[Stored entries]
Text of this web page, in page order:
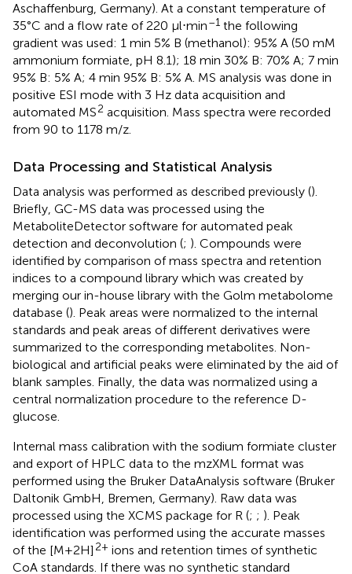
Aschaffenburg, Germany). At a constant temperature of
35°C and a flow rate of 220 μl⋅min–1 the following
gradient was used: 1 min 5% B (methanol): 95% A (50 mM
ammonium formiate, pH 8.1); 18 min 30% B: 70% A; 7 min
95% B: 5% A; 4 min 95% B: 5% A. MS analysis was done in
positive ESI mode with 3 Hz data acquisition and
automated MS2 acquisition. Mass spectra were recorded
from 90 to 1178 m/z.
Data Processing and Statistical Analysis
Data analysis was performed as described previously ().
Briefly, GC-MS data was processed using the
MetaboliteDetector software for automated peak
detection and deconvolution (; ). Compounds were
identified by comparison of mass spectra and retention
indices to a compound library which was created by
merging our in-house library with the Golm metabolome
database (). Peak areas were normalized to the internal
standards and peak areas of different derivatives were
summarized to the corresponding metabolites. Non-
biological and artificial peaks were eliminated by the aid of
blank samples. Finally, the data was normalized using a
central normalization procedure to the reference D-
glucose.
Internal mass calibration with the sodium formiate cluster
and export of HPLC data to the mzXML format was
performed using the Bruker DataAnalysis software (Bruker
Daltonik GmbH, Bremen, Germany). Raw data was
processed using the XCMS package for R (; ; ). Peak
identification was performed using the accurate masses
of the [M+2H] 2+ ions and retention times of synthetic
CoA standards. If there was no synthetic standard
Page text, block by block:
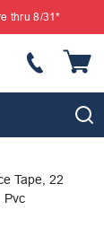
thru 8/31*
Tape, 22
Pvc

INSTRUCTIONS TO FOLLOW: Say only how many lines among the entries above contain the string "areas".

ANSWER: 2